Долго оставаться в Черенчицах я не мог, потому уже на следующий день заторопился в Петербург. Любезная Прасковья Фёдоровна предоставила мне свою коляску до Торжка, а там я пересел в почтовую карету, и с горя тихонько плакал в замызганном углу экипажа, не замечая дорожных рытвин и ухабов.
Дядя Ганс крепко обнял меня по возвращении, и мы просидели с ним до рассвета в моей комнате, тесно прижавшись друг к другу. Остались мы с ним одни из нашего старинного немецкого рода. Но мне надо было готовиться к переезду и дядя Ганс, кажется, был взволнован более меня самого моим новым назначением. Он помог мне собрать немногочисленные пожитки и всё наставлял и советовал, как мне поступать в том или ином случае. А после взял с меня страшную клятву, что я не буду ничего решать сгоряча, и при любом конфликте с подчинёнными кухонными работниками или (не дай бог!) с самими хозяевами буду прежде всего советоваться с ним. Юрий Фёдорович даже предоставил мне для переезда свой экипаж, и весьма возбуждённый дядя Ганс проводил меня до нового места назначения.
Дворецкий в доме Бакуниных, имея распоряжение хозяина, поселил меня в прекрасной комнате большого кухонного флигеля. Два русских повара из крепостных встретили меня без особого восторга, но я, уже имея определённый опыт общения со своими собратьями в чужих домах, был к этому вполне готов. Как только стихло всё в огромном доме, я отправился на кухню. От природы я всегда был человеком ответственным, ну, а по молодости лет, конечно, весьма самоуверенным. Едва устроившись на новом месте, собрав всю многочисленную крепостную кухонную прислугу, включая работных баб и кухонных мальчиков, я заявил, что поскольку я теперь над ними первый начальник, то подчиняться они мне должны беспрекословно под страхом отправки в деревню, к которой приписаны. А там их, конечно, ждала незавидная судьба, зависящая от воли управляющего имением, который мог отправить и на скотный двор, и на конюшню, и высечь за любую пустяшную провинность. Слушали они меня с заметным страхом в глазах и дружно кивали головами в знак согласия. И так дружно, что мне их даже жалко стало. Потом я оставил одних поваров и чётко распределил меж нами обязанности по приготовлению еды для хозяев и слуг, и особенно угощений для званых обедов и ужинов, которые в этом доме случались почти ежедневно.
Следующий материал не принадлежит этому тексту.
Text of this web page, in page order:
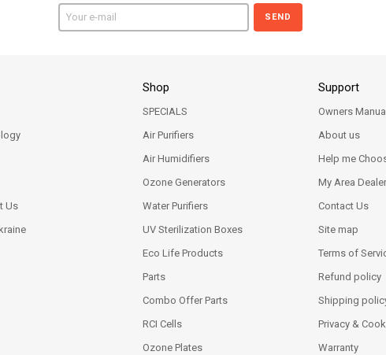
SEND
Us
Shop
SPECIALS
Air Purifiers
Air Humidifiers
Ozone Generators
Water Purifiers
UV Sterilization Boxes
Eco Life Products
Parts
Combo Offer Parts
RCI Cells
Ozone Plates
Support
Owners
About us
Help me
My Area Dealer
Contact Us
Site map
Terms of
Refund policy
Shipping
Privacy &
Warranty
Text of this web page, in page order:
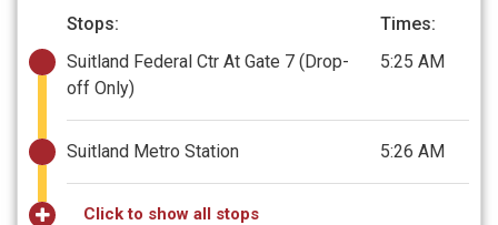
Stops:
Times:
Suitland Federal Ctr At Gate 7 (Drop-
off Only)
5:25 AM
Suitland Metro Station 5:26 AM
Click to show all stops
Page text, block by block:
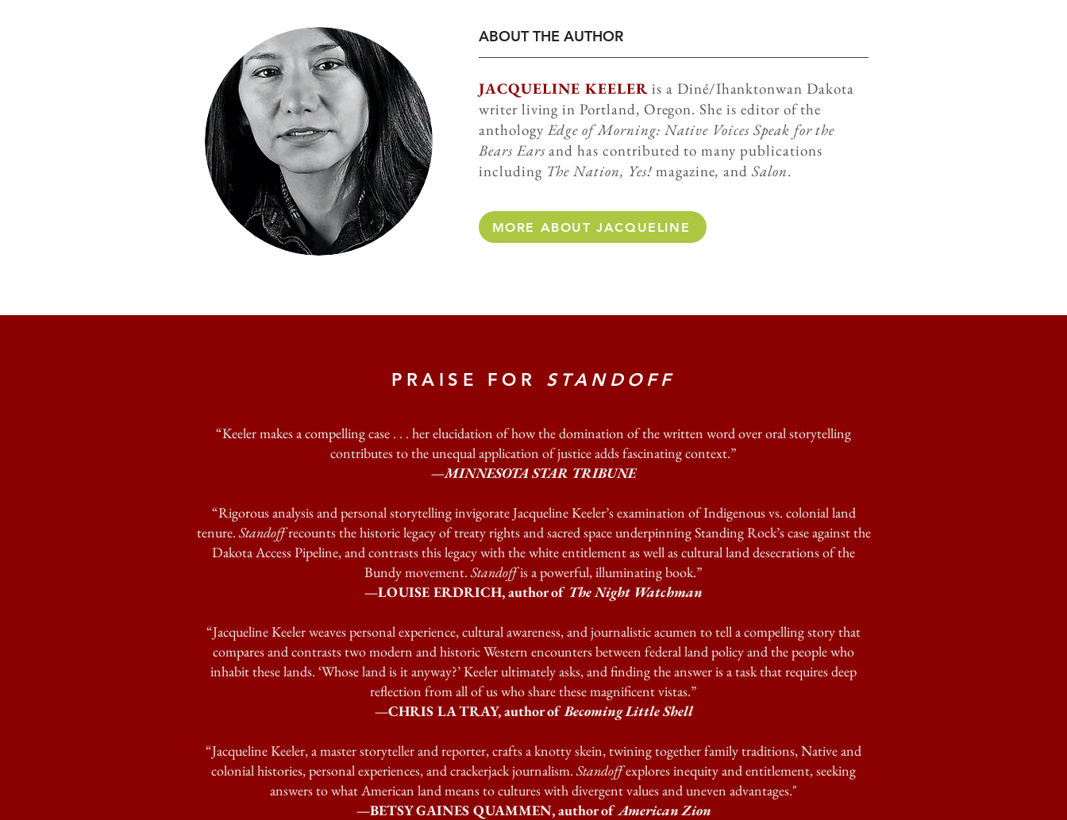
ABOUT THE AUTHOR
JACQUELINE KEELER is a Diné/Ihanktonwan Dakota
writer living in Portland, Oregon. She is editor of the
anthologyEdge of Morning: Native Voices Speak for the
Bears Ears and has contributed to many publications
including The Nation, Yes! magazine,and Salon.
MORE ABOUT JACQUELINE
PRAISE FOR STANDOFF
“Keeler makes a compelling case . . . her elucidation of how the domination of the written word over oral storytelling
contributes to the unequal application of justice adds fascinating context.”
—MINNESOTA STAR TRIBUNE
“Rigorous analysis and personal storytelling invigorate Jacqueline Keeler’s examination of Indigenous vs. colonial land
tenure.Standoffrecounts the historic legacy of treaty rights and sacred space underpinning Standing Rock’s case against the
Dakota Access Pipeline, and contrasts this legacy with the white entitlement as well as cultural land desecrations of the
Bundy movement.Standoffis a powerful, illuminating book.”
—LOUISE ERDRICH, author of The Night Watchman
“Jacqueline Keeler weaves personal experience, cultural awareness, and journalistic acumen to tell a compelling story that
compares and contrasts two modern and historic Western encounters between federal land policy and the people who
inhabit these lands. ‘Whose land is it anyway?’ Keeler ultimately asks, and finding the answer is a task that requires deep
reflection from all of us who share these magnificent vistas.”
—CHRIS LA TRAY, author ofBecoming Little Shell
“Jacqueline Keeler, a master storyteller and reporter, crafts a knotty skein, twining together family traditions, Native and
colonial histories, personal experiences, and crackerjack journalism.Standoffexplores inequity and entitlement, seeking
answers to what American land means to cultures with divergent values and uneven advantages."
—BETSY GAINES QUAMMEN, author ofAmerican Zion

Поскольку основную нагрузку я взял на себя, не зная достоверно об умении каждого из поваров, то они довольно быстро успокоились и дали мне твёрдое слово, что будут обо всём советоваться со мной, по крайней мере, на первых порах, пока я ещё не знаю, на что способен каждый из них.
В тот же день я был приглашён и к хозяину дома. Мы поговорили совсем недолго, но, кажется оба остались удовлетворены встречей. Бакунин сообщил мне, что от господина Львова он получила самую лестную мою характеристику, а про моё кулинарное искусство, особенно по части приготовления кондитерских изделий, он и сам слышал немало лестных отзывов от своих знакомых и друзей.
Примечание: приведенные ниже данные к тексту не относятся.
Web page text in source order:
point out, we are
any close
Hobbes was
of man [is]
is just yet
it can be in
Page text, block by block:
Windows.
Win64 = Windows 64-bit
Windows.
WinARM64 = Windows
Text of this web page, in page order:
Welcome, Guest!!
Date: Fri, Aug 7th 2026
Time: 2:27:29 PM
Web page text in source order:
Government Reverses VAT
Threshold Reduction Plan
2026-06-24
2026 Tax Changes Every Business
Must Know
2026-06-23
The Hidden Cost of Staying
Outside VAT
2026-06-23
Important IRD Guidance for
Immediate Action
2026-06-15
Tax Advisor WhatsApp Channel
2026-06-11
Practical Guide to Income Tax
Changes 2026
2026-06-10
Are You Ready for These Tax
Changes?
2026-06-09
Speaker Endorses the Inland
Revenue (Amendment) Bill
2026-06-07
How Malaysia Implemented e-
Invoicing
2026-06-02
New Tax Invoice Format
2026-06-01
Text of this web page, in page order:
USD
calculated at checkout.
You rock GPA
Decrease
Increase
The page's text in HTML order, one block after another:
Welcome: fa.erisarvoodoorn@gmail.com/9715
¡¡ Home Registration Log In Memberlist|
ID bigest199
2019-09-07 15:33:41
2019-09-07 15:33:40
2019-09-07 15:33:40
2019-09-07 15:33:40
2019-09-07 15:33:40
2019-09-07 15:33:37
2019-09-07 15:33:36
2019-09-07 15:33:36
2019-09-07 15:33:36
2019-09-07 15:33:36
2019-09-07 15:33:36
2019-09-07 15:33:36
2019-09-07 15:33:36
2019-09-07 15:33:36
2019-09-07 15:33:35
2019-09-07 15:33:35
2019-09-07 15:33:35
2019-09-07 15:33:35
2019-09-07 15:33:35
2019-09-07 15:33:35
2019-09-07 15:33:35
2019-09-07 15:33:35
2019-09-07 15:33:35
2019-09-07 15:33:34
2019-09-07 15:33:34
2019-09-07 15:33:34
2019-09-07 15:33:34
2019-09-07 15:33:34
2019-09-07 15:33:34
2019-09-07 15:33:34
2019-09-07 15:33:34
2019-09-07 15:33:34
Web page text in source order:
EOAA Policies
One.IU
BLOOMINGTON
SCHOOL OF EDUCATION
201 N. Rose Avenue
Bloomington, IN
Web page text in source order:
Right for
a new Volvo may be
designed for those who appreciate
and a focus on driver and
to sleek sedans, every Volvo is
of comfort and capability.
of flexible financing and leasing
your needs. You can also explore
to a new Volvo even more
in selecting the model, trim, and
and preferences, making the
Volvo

Николай по-прежнему находился на военной службе, исполняя при том многочисленные и весьма ответственные обязанности курьера Коллегии иностранных дел. Но, конечно, не без очередного вмешательства Бакунина он принял, наконец, решение оставить военную службу.
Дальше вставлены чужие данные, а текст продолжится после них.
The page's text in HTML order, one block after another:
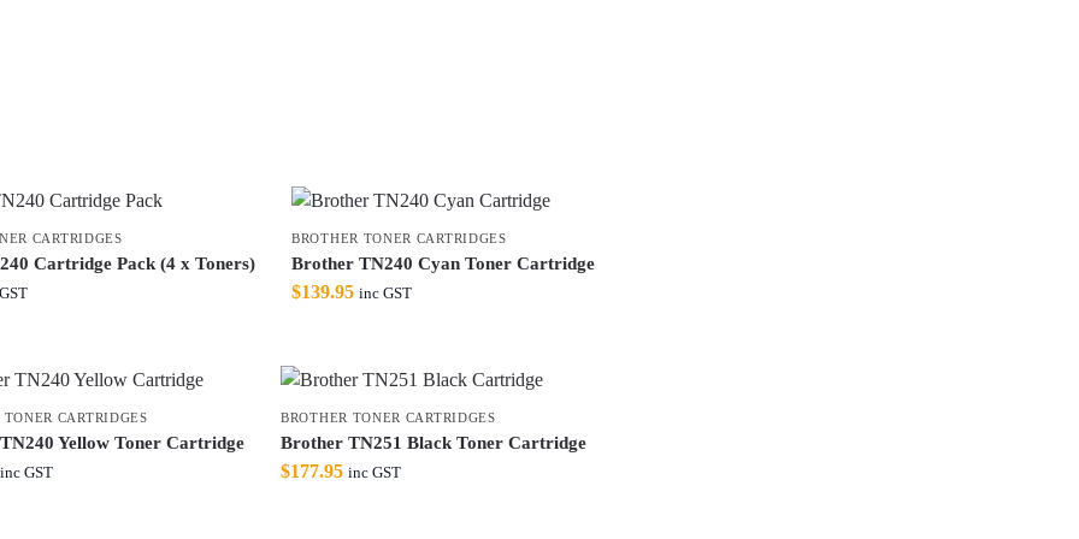
CARTRIDGES
Cartridge Pack (4 x Toners)
BROTHER TONER CARTRIDGES
Brother TN240 Cyan Toner Cartridge
$139.95 inc GST
TONER CARTRIDGES
Yellow Toner Cartridge
inc GST
BROTHER TONER CARTRIDGES
Brother TN251 Black Toner Cartridge
$177.95 inc GST
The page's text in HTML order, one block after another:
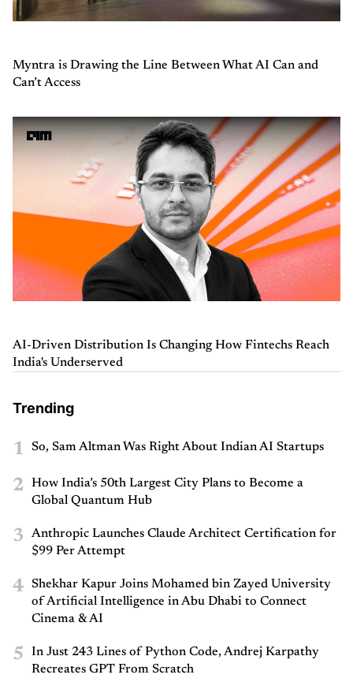
Myntra is Drawing the Line Between What AI Can and
Can’t Access
AI-Driven Distribution Is Changing How Fintechs Reach
India's Underserved
Trending
1 So, Sam Altman Was Right About Indian AI Startups
2
How India’s 50th Largest City Plans to Become a
Global Quantum Hub
3
Anthropic Launches Claude Architect Certification for
$99 Per Attempt
4
Shekhar Kapur Joins Mohamed bin Zayed University
of Artificial Intelligence in Abu Dhabi to Connect
Cinema & AI
5
In Just 243 Lines of Python Code, Andrej Karpathy
Recreates GPT From Scratch
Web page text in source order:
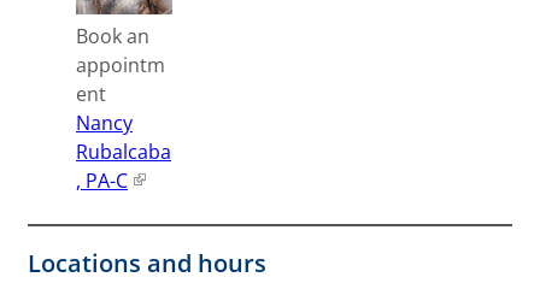
Book an
appointm
ent
Nancy
Rubalcaba
, PA-C
Locations and hours
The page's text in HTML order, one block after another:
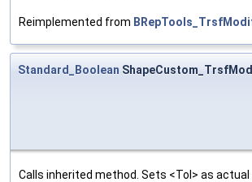
Reimplemented from
Standard_Boolean
Calls inherited method. Sets <Tol> as
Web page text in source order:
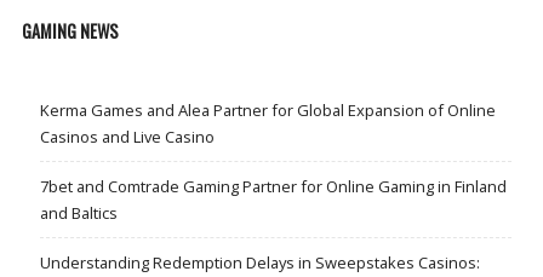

И вот я снова держу в руках памятный Аттестат Николая Александровича Львова. Переписываю следующие строки слово в слово.
«…1775 года 10 июля на поднесенном от означенного полку ее императорскому величеству докладе и на оной последовавшею высочайшею ее величества конфирмациею пожалован он Львов с прочими от армии капитаном и 1776-го 5 июня по прошению его, а по определению помянутой Коллегии в рассуждении знания его италианского, французского и немецкого языков принят в оную тем чином для употребления его на оных языках в переводах и других делах…».
Итак, с военной службой Николай расстался навсегда.